Example – Flight Training, blended:
- Framework – This course is broken into an online portion and a classroom/field portion. The instructor provides an overview of the software required to download, the online environment and resources, and what to expect for the simulations and the actual flights when they arrive at the field.
- Performance – Learners individually complete a series of computer-based flight simulations and upload a self-evaluation of their flights. Tutorials about various equipment and procedures are available on the site for learners who need it.
- Reflection – Instructors lead asynchronous discussions on each flight with the entire class. Learners can also have synchronous or asynchronous discussions with other learners about their flights.
- Repeat – The computer-based simulations get more and more complex, and eventually, when the class meets at the airfield, they transition to live flights with the instructor where flights, checklists, and evaluations are live.
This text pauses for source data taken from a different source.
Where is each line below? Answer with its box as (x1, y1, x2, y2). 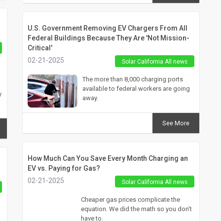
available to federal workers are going (82, 84, 190, 92)
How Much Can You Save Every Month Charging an (27, 154, 188, 162)
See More (162, 119, 189, 127)
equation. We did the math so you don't (80, 205, 192, 213)
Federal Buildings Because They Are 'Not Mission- (27, 34, 189, 42)
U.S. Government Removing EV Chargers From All (27, 24, 187, 32)
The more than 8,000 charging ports (82, 75, 183, 83)
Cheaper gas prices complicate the (80, 195, 180, 203)
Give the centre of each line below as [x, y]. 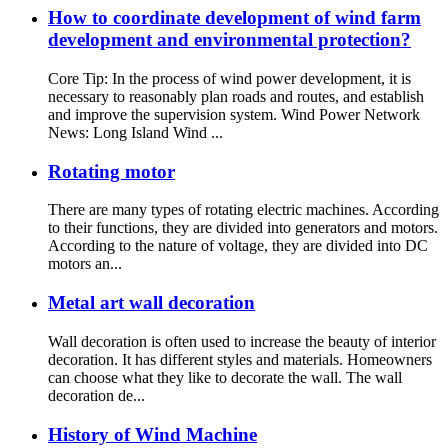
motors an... [85, 264]
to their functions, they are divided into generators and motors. [243, 228]
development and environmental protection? [229, 40]
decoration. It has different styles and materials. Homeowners [240, 359]
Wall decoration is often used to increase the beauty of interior [242, 341]
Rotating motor [111, 171]
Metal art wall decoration [151, 303]
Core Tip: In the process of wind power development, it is [229, 78]
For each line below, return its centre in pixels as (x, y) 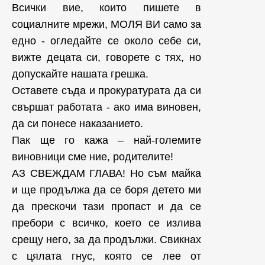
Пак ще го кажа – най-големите (106, 140)
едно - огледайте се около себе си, (106, 41)
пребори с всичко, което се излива (106, 223)
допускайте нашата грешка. (80, 74)
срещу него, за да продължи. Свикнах (106, 240)
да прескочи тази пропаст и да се (106, 207)
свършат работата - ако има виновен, (106, 107)
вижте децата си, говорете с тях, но (106, 58)
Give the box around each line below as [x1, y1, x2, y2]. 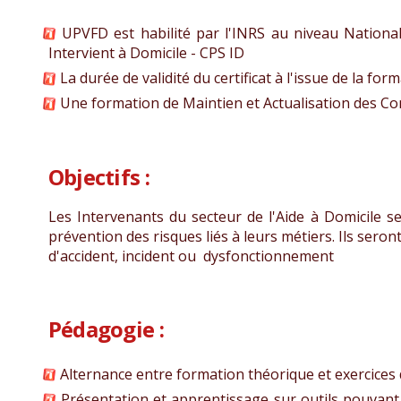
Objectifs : [47, 161, 149, 192]
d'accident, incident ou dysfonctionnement [47, 245, 334, 266]
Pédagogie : [47, 313, 164, 344]
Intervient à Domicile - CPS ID [47, 43, 244, 64]
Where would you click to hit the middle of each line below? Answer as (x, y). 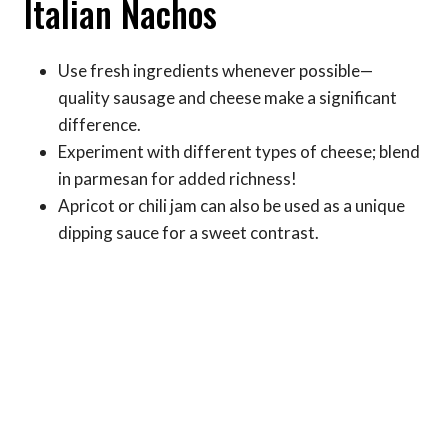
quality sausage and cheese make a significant (227, 97)
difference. (99, 124)
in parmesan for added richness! (177, 178)
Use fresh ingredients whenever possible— (215, 70)
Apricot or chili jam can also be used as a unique (231, 205)
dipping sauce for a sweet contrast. (188, 232)
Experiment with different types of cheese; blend (239, 151)
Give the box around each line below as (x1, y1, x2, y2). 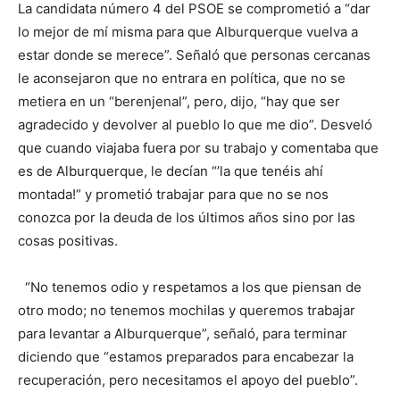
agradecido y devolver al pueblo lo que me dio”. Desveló (18, 115, 372, 133)
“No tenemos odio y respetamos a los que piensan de (18, 278, 362, 296)
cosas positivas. (18, 231, 118, 249)
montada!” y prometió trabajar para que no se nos (18, 185, 329, 203)
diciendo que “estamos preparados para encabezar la (18, 347, 354, 365)
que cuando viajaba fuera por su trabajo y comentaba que (18, 138, 379, 156)
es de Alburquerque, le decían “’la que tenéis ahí (18, 162, 323, 179)
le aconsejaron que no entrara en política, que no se (18, 69, 346, 87)

Example – Spreadsheet software, Web-based instruction (no instructor)
- Framework – This course has no instructor, so the course starts the Framework section by introducing the learner to the software environment, and provides an overview of how the scenarios will run and how to access help as they go along.
- Performance – The first scenario is to create a simple balance sheet, and it provides figures and criteria for the learner to use as a guide. Links to help and common questions are also provided in case the learner needs assistance.
- Reflection – This course has no live interaction with other learners or an instructor, so this phase is imitation. The software provides a list of common errors related to this scenario for the learner to browse and select any errors that s/he made. A software-based evaluation is also conducted. Learners are then given solutions for each error they made from the previously selected list – since there may be several possible solutions for each error, the learner selects which solution they want to use and can see a tutorial of the solution, or even go back to their scenario to apply the solution themselves. The software also keeps track of most commonly applied or preferred solutions based on other learner who have taken the same training.
- Repeat – Scenarios get more and more complex as the learner advances through the spreadsheet training. Common error lists and evaluations correspond to each scenario.
Conclusion
A point that has been made so many times that it sounds trite – the use of a fancy new tool does not automatically translate to a good end product. Like an unschooled architect building a home, someone could very logically use the given tools to build a structure that doesn’t end up having a logical function: for example, placing all of the doors on the first floor and all of the windows on the second floor. But even more so than houses, people are complex, and you can’t expect instructional miracles out of a simple Web-based slide show.
Competency models give us a way to associate learning with real business performance that gives our analysis and design a solid foundation. We have the potential to get past ROI that simply places value on counting courses taken and seats filled, or that subtracts travel dollars from the budget.